De pronto entraste a un evento importante y ves una oportunidad, a esa persona que podría aportarle un valor increíble a tu startup, pero no sabes cómo llamar su atención. Ir de frente y hacerle un pitch es una opción medianamente decente, pero un tanto perturbadora quizá para aquella persona que, por si no recuerdas, no te ha visto nunca. Acercarte con una copa de champagne y preguntarle qué tal los negocios podría ser muy brusco.

Pensaba en esto en mitad de un evento mientras visualizaba al Subgerente de microempresas de un Banco en Chile. Mientras, veía cómo se le acercaban otros emprendedores (con la misma intención que yo, claramente) y me planteé: ¿Cómo hacerlo para marcar una diferencia y cerrar un negocio con él?

En el Modelo DECO te expliqué que el proceso de venta es romanticismo puro; y las leyes de atracción señalan que la curiosidad por lo desconocido nos hace pensar más con el sistema límbico.

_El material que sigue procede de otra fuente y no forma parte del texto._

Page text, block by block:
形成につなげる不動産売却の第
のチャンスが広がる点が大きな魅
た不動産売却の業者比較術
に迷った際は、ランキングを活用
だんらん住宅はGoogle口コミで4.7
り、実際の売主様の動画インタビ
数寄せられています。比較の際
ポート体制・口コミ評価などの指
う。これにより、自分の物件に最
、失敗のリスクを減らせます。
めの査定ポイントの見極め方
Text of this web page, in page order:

Si le dices a una chica que en una hora más le enseñarás una sorpresa para ella, lo más probable es que te insista en que se la muestres de inmediato; o cuando le dices a un niño que le contarás algo super secreto cuando vuelvas de comprar, éste esperará impaciente a que vuelvas para saber lo que tenías que decirle.

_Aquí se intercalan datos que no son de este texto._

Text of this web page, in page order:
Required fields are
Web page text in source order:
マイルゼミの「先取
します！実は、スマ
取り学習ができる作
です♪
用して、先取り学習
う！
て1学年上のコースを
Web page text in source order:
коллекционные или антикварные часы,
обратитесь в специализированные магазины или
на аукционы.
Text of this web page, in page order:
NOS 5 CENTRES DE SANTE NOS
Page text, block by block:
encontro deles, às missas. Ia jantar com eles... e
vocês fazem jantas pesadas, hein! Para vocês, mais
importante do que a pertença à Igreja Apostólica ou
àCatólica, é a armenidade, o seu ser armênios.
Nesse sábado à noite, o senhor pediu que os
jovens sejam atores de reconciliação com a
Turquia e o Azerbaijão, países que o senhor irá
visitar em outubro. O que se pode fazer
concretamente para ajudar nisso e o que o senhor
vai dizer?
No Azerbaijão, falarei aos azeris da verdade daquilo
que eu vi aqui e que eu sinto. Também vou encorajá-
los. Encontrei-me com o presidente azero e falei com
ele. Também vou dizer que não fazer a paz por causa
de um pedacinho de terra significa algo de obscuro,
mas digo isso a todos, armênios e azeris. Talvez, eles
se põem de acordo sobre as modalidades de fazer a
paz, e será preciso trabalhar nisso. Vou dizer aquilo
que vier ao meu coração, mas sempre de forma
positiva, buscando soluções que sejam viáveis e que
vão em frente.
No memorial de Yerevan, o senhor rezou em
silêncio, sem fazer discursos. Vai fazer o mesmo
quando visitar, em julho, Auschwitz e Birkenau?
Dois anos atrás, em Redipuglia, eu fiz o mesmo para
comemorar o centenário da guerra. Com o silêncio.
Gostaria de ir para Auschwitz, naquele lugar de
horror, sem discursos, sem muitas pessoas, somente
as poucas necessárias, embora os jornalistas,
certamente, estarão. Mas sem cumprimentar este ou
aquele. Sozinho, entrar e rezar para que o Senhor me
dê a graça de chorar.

Un secreto de campo muy antiguo para el dolor de cabeza e incluso de estómago, era poner una habichuela en el bolsillo trasero de la persona y mencionarle que dentro de una hora, algo le pasaría a la habichuela y con eso el dolor se iría. La persona, finalmente olvidaba el dolor por estar concentrado en qué le pasaría a la habichuela.

Oportunidad

 Así que, en vez de venderle cualquier idea de negocios, me acerqué y comenzamos a hablar:

Germán: ¡Hola! Espero no incomodarte, solo te quitaré un segundo. Vi que eres Subgerente de microempresas en el Banco X. ¿Me podrías dar tu tarjeta? Creo que eres lo que estoy buscando.

Con cara de asombro y desconcierto, me contestó:

Empresario: Emmm sí, ¡claro! ¿De qué se trata?

Germán: ¿Te parece si te cuento en un rato? Mi socio me espera, pero te llamaré para coordinarnos, ¡te encantará!

Empresario: Cuando puedas, llámame.

Luego de esa oportunidad, transité junto a mi socio dentro del lugar, cuidando que el empresario me viera. Fue lo que hizo desde que dejamos de hablar, hasta que, luego de unos 15 minutos, su curiosidad fue tanta que se me acercó él esta vez. Ahí le hice el pitch, con todas las estrategias que te hemos ido enseñando en Ponte Geek.

La presentación fue un éxito, conectó con el propósito del negocio y finalmente, agendamos una reunión para firmar la alianza. Esa tarde, fui el único emprendedor en conseguir una alianza con él.

Diferenciarte en un entorno donde mil hombres cortejan a la chica más guapa de la fiesta, hará que en esta oportunidad ella se vaya en tu auto al final.